---------- Material supplied ----------

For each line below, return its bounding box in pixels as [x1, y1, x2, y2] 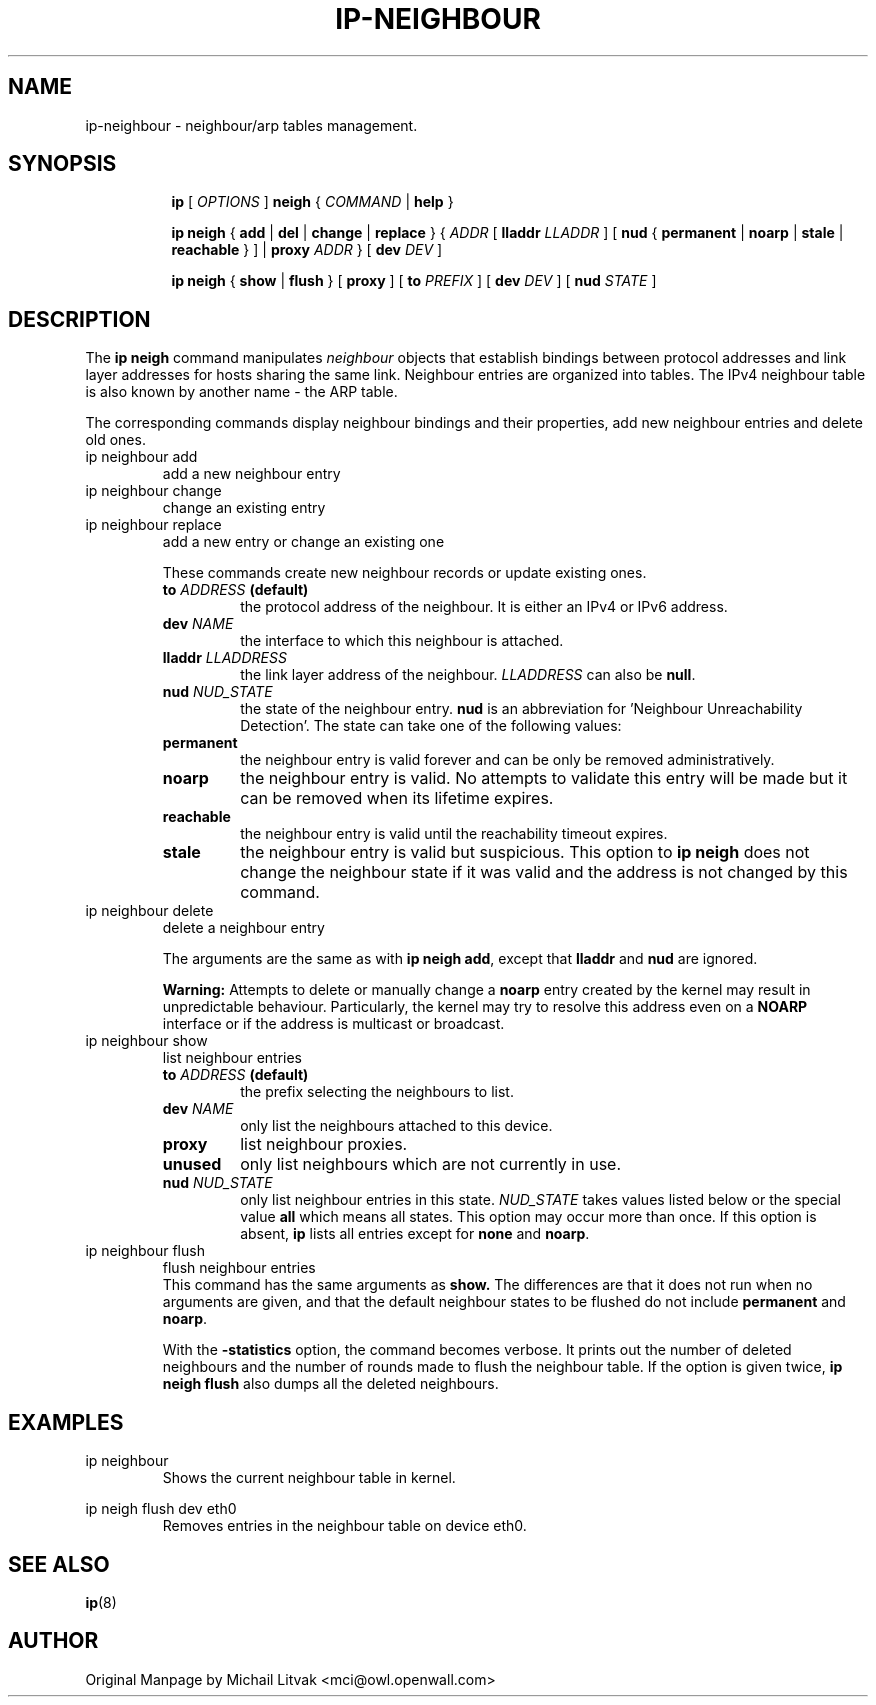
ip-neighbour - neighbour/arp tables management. [85, 116, 418, 134]
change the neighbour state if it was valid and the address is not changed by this [240, 862, 848, 883]
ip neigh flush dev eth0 [85, 1500, 237, 1518]
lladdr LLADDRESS [162, 649, 287, 667]
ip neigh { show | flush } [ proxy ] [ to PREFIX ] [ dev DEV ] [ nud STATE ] [171, 272, 657, 290]
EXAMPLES [8, 1409, 124, 1435]
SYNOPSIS [8, 151, 117, 177]
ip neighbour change [85, 482, 222, 500]
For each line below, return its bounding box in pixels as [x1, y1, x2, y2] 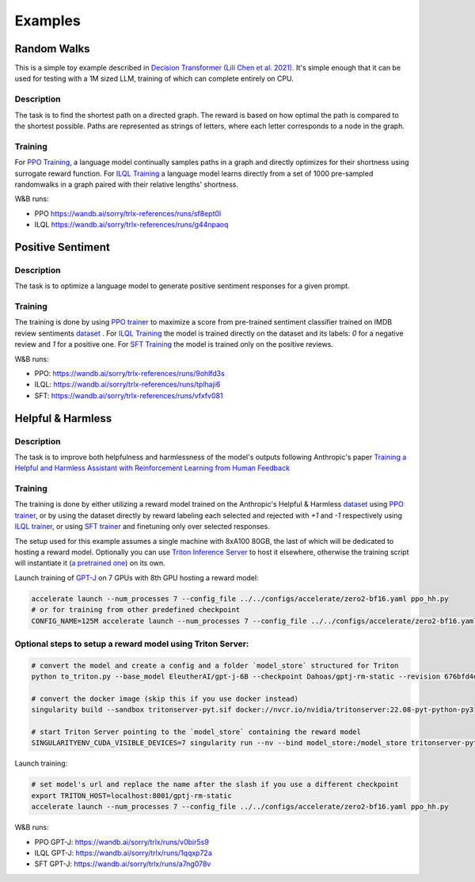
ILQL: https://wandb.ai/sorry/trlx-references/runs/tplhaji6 [34, 380, 221, 390]
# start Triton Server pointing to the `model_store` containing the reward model [31, 728, 362, 736]
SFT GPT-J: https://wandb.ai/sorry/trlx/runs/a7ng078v [34, 859, 211, 869]
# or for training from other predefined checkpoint [31, 606, 241, 614]
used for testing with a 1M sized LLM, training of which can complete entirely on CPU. [14, 74, 294, 83]
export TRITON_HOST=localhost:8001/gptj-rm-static [31, 791, 233, 800]
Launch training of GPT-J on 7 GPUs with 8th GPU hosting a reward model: [14, 572, 259, 582]
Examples [14, 12, 81, 29]
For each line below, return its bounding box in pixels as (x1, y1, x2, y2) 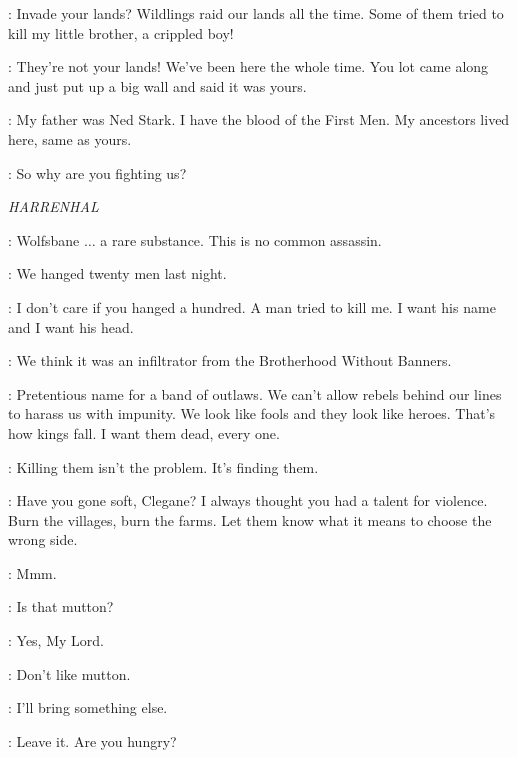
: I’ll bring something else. (8, 697, 168, 718)
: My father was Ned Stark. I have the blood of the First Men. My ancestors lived (8, 109, 510, 130)
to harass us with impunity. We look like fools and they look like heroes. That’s (8, 403, 496, 424)
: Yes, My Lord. (8, 630, 104, 651)
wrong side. (8, 529, 78, 550)
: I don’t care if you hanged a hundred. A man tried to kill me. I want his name (8, 296, 496, 317)
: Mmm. (8, 562, 57, 583)
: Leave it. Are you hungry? (8, 730, 177, 751)
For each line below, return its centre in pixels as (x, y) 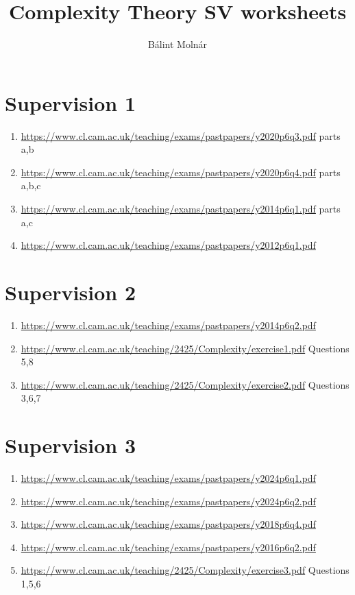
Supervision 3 (70, 445)
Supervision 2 (70, 292)
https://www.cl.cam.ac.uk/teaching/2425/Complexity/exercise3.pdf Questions (185, 570)
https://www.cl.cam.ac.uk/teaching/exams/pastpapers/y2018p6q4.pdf (168, 524)
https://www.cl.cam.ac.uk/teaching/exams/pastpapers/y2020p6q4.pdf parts (181, 172)
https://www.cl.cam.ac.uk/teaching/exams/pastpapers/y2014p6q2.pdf (168, 325)
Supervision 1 (70, 102)
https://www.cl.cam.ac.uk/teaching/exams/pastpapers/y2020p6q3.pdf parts (181, 135)
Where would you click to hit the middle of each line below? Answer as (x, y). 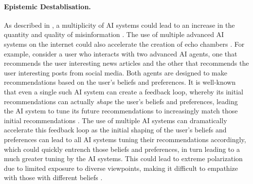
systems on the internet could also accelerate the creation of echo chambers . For (124, 44)
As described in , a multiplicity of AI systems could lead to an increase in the (119, 25)
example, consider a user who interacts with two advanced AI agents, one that (121, 53)
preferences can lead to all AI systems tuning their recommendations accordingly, (125, 139)
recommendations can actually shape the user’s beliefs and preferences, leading (121, 101)
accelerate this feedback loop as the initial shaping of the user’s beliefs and (115, 130)
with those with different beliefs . (53, 177)
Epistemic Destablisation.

----------

◆ Required work: Retype every entry verbatim and exclude the pictures from the copy.

◆ Expected answer:
For each line below, return its bounding box in pixels as [x1, y1, x2, y2] 
ip-neighbour - neighbour/arp tables management. [85, 116, 418, 134]
change the neighbour state if it was valid and the address is not changed by this [240, 862, 848, 883]
ip neigh flush dev eth0 [85, 1500, 237, 1518]
lladdr LLADDRESS [162, 649, 287, 667]
ip neigh { show | flush } [ proxy ] [ to PREFIX ] [ dev DEV ] [ nud STATE ] [171, 272, 657, 290]
EXAMPLES [8, 1409, 124, 1435]
SYNOPSIS [8, 151, 117, 177]
ip neighbour change [85, 482, 222, 500]
For each line below, return its bounding box in pixels as [x1, y1, x2, y2] 
ILQL: https://wandb.ai/sorry/trlx-references/runs/tplhaji6 [34, 380, 221, 390]
# start Triton Server pointing to the `model_store` containing the reward model [31, 728, 362, 736]
SFT GPT-J: https://wandb.ai/sorry/trlx/runs/a7ng078v [34, 859, 211, 869]
# or for training from other predefined checkpoint [31, 606, 241, 614]
used for testing with a 1M sized LLM, training of which can complete entirely on CPU. [14, 74, 294, 83]
export TRITON_HOST=localhost:8001/gptj-rm-static [31, 791, 233, 800]
Launch training of GPT-J on 7 GPUs with 8th GPU hosting a reward model: [14, 572, 259, 582]
Examples [14, 12, 81, 29]
For each line below, return its bounding box in pixels as (x1, y1, x2, y2) 
: I’ll bring something else. (8, 697, 168, 718)
: My father was Ned Stark. I have the blood of the First Men. My ancestors lived (8, 109, 510, 130)
to harass us with impunity. We look like fools and they look like heroes. That’s (8, 403, 496, 424)
: Yes, My Lord. (8, 630, 104, 651)
wrong side. (8, 529, 78, 550)
: I don’t care if you hanged a hundred. A man tried to kill me. I want his name (8, 296, 496, 317)
: Mmm. (8, 562, 57, 583)
: Leave it. Are you hungry? (8, 730, 177, 751)
For each line below, return its centre in pixels as (x, y) 
Supervision 3 (70, 445)
Supervision 2 (70, 292)
https://www.cl.cam.ac.uk/teaching/2425/Complexity/exercise3.pdf Questions (185, 570)
https://www.cl.cam.ac.uk/teaching/exams/pastpapers/y2018p6q4.pdf (168, 524)
https://www.cl.cam.ac.uk/teaching/exams/pastpapers/y2020p6q4.pdf parts (181, 172)
https://www.cl.cam.ac.uk/teaching/exams/pastpapers/y2014p6q2.pdf (168, 325)
Supervision 1 (70, 102)
https://www.cl.cam.ac.uk/teaching/exams/pastpapers/y2020p6q3.pdf parts (181, 135)
Where would you click to hit the middle of each line below? Answer as (x, y). 
systems on the internet could also accelerate the creation of echo chambers . For (124, 44)
As described in , a multiplicity of AI systems could lead to an increase in the (119, 25)
example, consider a user who interacts with two advanced AI agents, one that (121, 53)
preferences can lead to all AI systems tuning their recommendations accordingly, (125, 139)
recommendations can actually shape the user’s beliefs and preferences, leading (121, 101)
accelerate this feedback loop as the initial shaping of the user’s beliefs and (115, 130)
with those with different beliefs . (53, 177)
Epistemic Destablisation.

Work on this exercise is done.